South Dakota’s Initiative Measure 28: Unintended Consequences for Sales Tax Base
South Dakota’s Initiative Measure 28 seeks to eliminate grocery taxes, a popular move but one that could be problematic within the state’s unique tax framework. This initiative, intended to exempt groceries from sales tax, could inadvertently extend these exemptions to items such as cigarettes due to ambiguous wording. South Dakota, lacking an income tax, largely depends on a comprehensive sales tax.

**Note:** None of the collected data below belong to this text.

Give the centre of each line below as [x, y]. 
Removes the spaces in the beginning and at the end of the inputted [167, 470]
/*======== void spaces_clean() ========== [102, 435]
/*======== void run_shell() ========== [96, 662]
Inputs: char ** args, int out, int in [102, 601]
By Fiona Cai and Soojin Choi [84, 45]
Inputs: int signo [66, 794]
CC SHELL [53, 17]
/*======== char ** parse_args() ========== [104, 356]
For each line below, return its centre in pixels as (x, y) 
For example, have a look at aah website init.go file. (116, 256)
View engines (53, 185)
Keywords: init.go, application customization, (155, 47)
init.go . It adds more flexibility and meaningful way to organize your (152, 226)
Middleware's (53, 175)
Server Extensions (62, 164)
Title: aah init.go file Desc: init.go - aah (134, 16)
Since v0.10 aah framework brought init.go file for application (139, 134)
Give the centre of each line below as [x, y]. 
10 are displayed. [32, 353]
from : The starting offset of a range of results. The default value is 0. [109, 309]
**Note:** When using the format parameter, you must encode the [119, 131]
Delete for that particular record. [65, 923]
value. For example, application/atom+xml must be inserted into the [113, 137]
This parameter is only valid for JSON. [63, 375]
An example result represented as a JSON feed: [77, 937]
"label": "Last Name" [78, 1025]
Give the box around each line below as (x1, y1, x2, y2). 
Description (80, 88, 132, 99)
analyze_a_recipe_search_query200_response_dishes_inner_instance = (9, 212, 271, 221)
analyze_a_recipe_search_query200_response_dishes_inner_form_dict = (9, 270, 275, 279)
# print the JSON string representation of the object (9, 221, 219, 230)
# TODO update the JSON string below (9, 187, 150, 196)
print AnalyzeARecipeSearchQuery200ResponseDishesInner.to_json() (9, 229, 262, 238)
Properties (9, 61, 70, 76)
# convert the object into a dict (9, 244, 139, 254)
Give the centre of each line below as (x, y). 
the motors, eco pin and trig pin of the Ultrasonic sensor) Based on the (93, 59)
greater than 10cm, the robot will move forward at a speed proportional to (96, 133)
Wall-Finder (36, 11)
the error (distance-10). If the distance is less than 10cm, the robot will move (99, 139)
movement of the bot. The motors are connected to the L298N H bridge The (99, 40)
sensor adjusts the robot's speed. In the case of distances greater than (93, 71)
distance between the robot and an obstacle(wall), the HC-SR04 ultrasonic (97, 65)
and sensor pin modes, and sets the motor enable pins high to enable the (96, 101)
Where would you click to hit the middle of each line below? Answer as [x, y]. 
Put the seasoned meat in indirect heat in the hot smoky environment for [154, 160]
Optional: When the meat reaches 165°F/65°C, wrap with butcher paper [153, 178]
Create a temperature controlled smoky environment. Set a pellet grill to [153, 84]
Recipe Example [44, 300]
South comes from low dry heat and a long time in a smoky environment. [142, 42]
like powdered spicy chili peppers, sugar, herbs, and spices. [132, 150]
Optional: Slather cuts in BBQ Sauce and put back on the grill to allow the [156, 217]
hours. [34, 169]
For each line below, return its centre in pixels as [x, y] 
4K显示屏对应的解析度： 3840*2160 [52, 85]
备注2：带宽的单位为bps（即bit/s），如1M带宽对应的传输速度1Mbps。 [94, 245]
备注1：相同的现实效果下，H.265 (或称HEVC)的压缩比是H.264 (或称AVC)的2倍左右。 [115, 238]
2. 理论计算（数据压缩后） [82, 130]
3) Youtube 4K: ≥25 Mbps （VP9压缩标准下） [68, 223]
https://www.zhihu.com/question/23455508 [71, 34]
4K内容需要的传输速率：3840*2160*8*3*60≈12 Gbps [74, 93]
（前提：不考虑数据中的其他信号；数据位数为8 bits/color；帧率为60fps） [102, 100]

Narrowing this tax base could lead to significant implications, especially as evidence suggests that grocery tax exemptions are not the most effective form of tax relief for low-income households.

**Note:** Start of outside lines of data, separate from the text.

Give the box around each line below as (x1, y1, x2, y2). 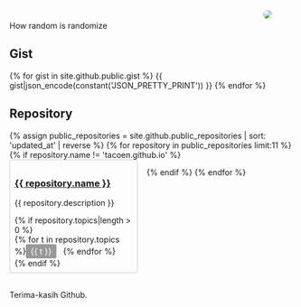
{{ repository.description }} (14, 197, 115, 208)
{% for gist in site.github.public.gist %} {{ (9, 70, 163, 81)
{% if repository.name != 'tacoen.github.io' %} (9, 149, 182, 160)
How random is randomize (9, 21, 108, 31)
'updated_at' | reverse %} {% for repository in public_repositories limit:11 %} (9, 139, 292, 151)
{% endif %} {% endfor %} (146, 166, 247, 178)
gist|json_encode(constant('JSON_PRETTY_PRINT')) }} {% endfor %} (9, 79, 267, 90)
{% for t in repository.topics (14, 234, 120, 245)
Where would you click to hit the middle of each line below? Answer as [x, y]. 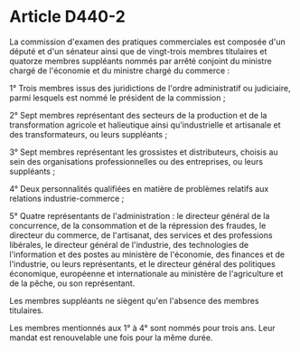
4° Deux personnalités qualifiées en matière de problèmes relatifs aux [139, 188]
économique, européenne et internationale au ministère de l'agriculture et [146, 273]
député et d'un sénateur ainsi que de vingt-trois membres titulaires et [138, 51]
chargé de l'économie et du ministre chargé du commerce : [120, 71]
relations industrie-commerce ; [67, 198]
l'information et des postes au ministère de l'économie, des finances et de [147, 254]
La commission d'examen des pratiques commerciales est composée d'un [148, 42]
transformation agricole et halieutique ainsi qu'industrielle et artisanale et [145, 125]
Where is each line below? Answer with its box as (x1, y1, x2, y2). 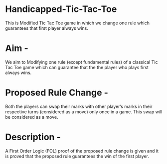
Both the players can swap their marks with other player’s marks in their (5, 103, 153, 109)
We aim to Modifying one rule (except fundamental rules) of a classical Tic (5, 59, 158, 65)
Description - (5, 132, 61, 143)
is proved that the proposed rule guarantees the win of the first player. (5, 153, 150, 159)
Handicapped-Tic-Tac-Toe (5, 3, 117, 15)
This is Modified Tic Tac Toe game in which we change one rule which (5, 20, 150, 26)
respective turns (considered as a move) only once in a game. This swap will (5, 108, 163, 115)
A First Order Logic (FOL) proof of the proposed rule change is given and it (5, 148, 159, 154)
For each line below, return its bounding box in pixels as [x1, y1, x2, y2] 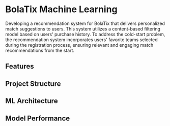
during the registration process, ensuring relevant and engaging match [5, 42, 154, 48]
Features [5, 62, 34, 71]
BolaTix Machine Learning [5, 4, 118, 15]
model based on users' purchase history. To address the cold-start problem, [5, 31, 165, 37]
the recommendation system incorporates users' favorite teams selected [5, 37, 158, 43]
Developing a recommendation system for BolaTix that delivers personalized [5, 20, 165, 26]
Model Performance [5, 114, 70, 122]
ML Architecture [5, 97, 58, 105]
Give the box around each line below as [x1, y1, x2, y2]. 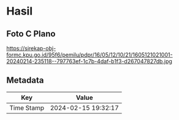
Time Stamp [9, 104, 45, 112]
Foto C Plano [6, 29, 56, 39]
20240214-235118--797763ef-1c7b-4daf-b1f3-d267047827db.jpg [6, 58, 173, 65]
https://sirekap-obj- [6, 44, 56, 52]
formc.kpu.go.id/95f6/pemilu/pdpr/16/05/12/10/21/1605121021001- [6, 51, 173, 58]
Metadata [6, 75, 44, 86]
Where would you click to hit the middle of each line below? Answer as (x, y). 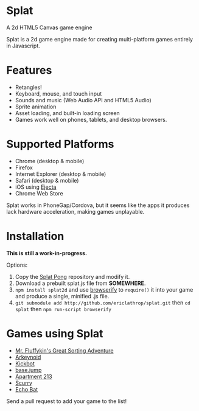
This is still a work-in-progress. (47, 253)
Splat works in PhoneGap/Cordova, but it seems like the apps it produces (98, 205)
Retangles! (29, 87)
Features (29, 70)
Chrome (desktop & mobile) (50, 161)
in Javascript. (23, 46)
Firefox (24, 167)
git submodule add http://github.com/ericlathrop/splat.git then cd (103, 303)
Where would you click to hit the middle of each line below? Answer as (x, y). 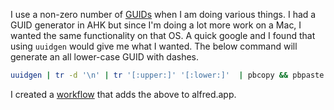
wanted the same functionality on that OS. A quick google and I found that (163, 35)
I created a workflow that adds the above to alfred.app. (123, 94)
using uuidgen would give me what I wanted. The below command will (154, 46)
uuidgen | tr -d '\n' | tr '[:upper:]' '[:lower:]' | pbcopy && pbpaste (167, 75)
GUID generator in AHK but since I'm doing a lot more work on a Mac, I (156, 25)
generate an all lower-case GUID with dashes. (105, 57)
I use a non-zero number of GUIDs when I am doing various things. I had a (163, 14)
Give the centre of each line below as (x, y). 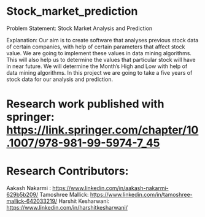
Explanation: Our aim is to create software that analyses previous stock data (102, 40)
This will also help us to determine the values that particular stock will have (101, 59)
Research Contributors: (68, 171)
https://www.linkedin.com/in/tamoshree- (141, 195)
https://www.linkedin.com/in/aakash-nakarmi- (110, 188)
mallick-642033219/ (32, 201)
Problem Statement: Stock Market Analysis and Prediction (79, 28)
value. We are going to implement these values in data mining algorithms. (99, 53)
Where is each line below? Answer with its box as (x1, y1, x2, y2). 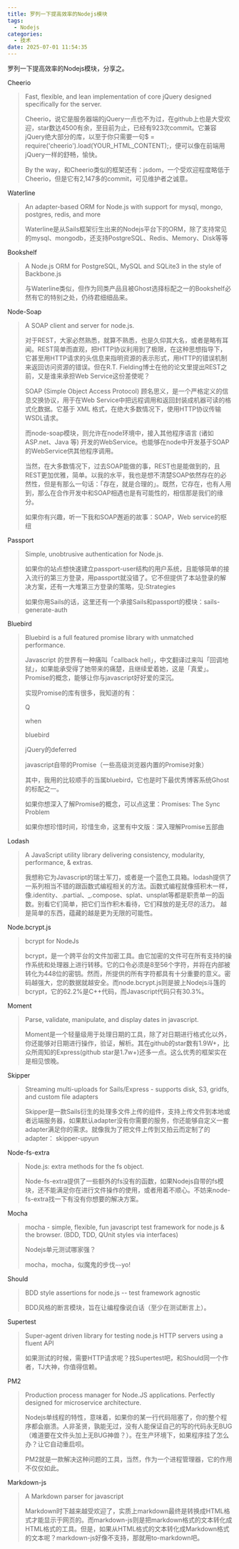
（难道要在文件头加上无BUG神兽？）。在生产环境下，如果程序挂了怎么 (24, 1431, 230, 1439)
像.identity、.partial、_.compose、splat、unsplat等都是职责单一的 (24, 891, 218, 899)
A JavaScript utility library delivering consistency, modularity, (24, 851, 205, 859)
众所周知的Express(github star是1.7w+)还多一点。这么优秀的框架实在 (24, 1048, 227, 1056)
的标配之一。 (24, 785, 63, 793)
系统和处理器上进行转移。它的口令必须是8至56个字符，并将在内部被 (31, 961, 230, 968)
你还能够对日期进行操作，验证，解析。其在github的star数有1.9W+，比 (24, 1039, 230, 1047)
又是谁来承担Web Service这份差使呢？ (37, 372, 151, 380)

The proposal states that the state cannot tax sales of "anything sold for human consumption," excluding alcohol and prepared food, but towns can continue to impose such taxes. This has led to confusion as to whether cigarettes and tobacco products are included in the exemption. Unlike other states that have clearly outlined their policies, South Dakota’s concise description might lead to contention and varied interpretations as lawmakers and businesses react.

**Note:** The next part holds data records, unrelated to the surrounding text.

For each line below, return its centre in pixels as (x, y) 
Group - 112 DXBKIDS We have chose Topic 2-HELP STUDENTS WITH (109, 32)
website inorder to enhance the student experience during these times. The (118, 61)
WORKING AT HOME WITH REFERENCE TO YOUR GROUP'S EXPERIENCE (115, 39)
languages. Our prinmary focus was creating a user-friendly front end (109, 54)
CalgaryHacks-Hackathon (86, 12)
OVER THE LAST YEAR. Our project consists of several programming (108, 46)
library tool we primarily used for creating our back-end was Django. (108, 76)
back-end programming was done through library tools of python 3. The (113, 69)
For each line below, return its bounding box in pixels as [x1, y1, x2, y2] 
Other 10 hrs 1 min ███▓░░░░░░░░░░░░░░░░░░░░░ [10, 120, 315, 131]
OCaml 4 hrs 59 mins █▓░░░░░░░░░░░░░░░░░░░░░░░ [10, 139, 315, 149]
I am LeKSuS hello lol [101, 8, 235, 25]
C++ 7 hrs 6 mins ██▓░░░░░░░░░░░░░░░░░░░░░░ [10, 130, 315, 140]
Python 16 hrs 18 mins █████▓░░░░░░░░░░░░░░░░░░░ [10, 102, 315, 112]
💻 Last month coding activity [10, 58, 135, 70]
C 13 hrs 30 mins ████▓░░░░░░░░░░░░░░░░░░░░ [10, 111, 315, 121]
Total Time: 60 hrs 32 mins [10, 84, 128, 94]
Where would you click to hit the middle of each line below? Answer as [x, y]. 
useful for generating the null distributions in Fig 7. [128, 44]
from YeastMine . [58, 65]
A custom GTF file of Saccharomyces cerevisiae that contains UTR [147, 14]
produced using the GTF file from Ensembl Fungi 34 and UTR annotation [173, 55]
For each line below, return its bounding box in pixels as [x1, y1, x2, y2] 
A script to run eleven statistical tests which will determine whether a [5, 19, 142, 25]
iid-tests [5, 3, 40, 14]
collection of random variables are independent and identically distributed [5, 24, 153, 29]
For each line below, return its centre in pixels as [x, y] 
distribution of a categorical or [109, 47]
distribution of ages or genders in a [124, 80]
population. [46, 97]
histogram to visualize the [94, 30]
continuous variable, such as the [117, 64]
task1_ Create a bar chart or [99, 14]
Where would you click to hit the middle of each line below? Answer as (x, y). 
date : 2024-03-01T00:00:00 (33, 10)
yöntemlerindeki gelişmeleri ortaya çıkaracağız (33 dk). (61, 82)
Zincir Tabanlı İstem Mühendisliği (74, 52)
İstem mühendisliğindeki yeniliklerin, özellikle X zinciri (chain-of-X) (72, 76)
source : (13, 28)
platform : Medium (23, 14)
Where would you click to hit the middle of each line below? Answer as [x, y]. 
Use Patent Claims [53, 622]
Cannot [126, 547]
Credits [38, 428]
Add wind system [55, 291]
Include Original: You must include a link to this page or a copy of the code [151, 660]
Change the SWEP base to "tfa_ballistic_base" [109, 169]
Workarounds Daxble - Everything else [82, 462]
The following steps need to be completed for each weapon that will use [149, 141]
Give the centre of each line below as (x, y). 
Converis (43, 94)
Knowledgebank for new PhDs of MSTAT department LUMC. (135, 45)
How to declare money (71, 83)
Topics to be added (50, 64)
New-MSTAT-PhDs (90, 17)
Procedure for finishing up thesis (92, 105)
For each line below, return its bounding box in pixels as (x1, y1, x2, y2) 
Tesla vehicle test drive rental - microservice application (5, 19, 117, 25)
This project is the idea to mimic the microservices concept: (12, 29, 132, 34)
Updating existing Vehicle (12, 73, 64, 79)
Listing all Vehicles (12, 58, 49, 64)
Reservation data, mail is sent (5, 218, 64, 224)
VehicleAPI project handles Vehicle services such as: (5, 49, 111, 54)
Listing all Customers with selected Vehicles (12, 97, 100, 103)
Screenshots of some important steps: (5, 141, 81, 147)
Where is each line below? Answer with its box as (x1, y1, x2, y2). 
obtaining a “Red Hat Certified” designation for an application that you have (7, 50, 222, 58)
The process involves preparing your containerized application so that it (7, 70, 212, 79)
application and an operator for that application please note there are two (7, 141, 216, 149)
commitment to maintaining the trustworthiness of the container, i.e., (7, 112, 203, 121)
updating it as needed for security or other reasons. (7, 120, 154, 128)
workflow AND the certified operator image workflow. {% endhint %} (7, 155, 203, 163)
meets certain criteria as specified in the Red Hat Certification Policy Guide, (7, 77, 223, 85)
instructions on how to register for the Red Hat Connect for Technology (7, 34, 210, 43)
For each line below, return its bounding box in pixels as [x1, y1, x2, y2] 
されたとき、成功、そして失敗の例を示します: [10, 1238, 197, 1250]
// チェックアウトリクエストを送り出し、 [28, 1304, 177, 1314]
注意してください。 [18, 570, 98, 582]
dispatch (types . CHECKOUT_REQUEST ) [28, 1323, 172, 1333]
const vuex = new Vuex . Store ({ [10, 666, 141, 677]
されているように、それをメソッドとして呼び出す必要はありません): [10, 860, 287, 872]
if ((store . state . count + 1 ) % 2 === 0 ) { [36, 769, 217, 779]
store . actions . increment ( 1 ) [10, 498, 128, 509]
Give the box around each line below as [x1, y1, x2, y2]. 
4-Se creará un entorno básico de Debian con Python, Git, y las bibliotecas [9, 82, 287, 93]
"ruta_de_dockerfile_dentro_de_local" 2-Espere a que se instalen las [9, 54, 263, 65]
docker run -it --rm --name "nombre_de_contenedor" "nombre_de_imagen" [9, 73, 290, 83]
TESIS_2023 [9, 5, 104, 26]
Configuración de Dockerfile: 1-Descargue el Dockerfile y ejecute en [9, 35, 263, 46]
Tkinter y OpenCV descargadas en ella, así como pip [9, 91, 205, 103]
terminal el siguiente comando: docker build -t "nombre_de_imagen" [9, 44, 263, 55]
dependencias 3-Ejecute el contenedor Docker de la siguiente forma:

In a recent move to provide sales tax relief, state lawmakers reduced the sales tax rate from 4.5% to 4.2%, with an intention to make this change permanent depending on future revenues. However, implementing a grocery exemption could complicate efforts to solidify the current rate reduction. Prominent political figures, including the governor, oppose the measure, highlighting its ambiguous language and potential repercussions, while several Democratic legislators advocate for it as a means to introduce more progressivity in the tax system.
While many perceive a grocery exemption as progressive, this view overlooks key considerations. Low-income households currently benefit from federal exclusions on sales tax for purchases made under SNAP or WIC benefits. Consequently, further exemptions could create less tax relief for these families compared to a broad-based lower sales tax rate. Current estimates suggest that Measure 28 could cut state revenues by $102.4 million annually, affecting 4% of the state’s general fund. This does not account for potential declines from tobacco tax revenues, which could further constrict financial resources.
Ultimately, South Dakota policymakers must weigh whether maintaining a lower sales tax rate or exempting grocery items will offer better support to its low-income residents. Evidence indicates the greater benefits stem from a lower rate overall since it applies to a broader range of purchases beyond groceries. With sales taxes being economically efficient by focusing on consumption rather than income, South Dakota maintains one of the most effective systems without an income tax.
If revisions continue to erode the tax base with exemptions, they result in higher rates for remaining taxable items. This cycle could force lawmakers to introduce additional taxes to balance budget deficits. Therefore, retaining a broader tax base with a lower rate, potentially reducing it further to 3.9% if budgetary conditions permit, supports the state’s reliance on this revenue source and its economic strategy.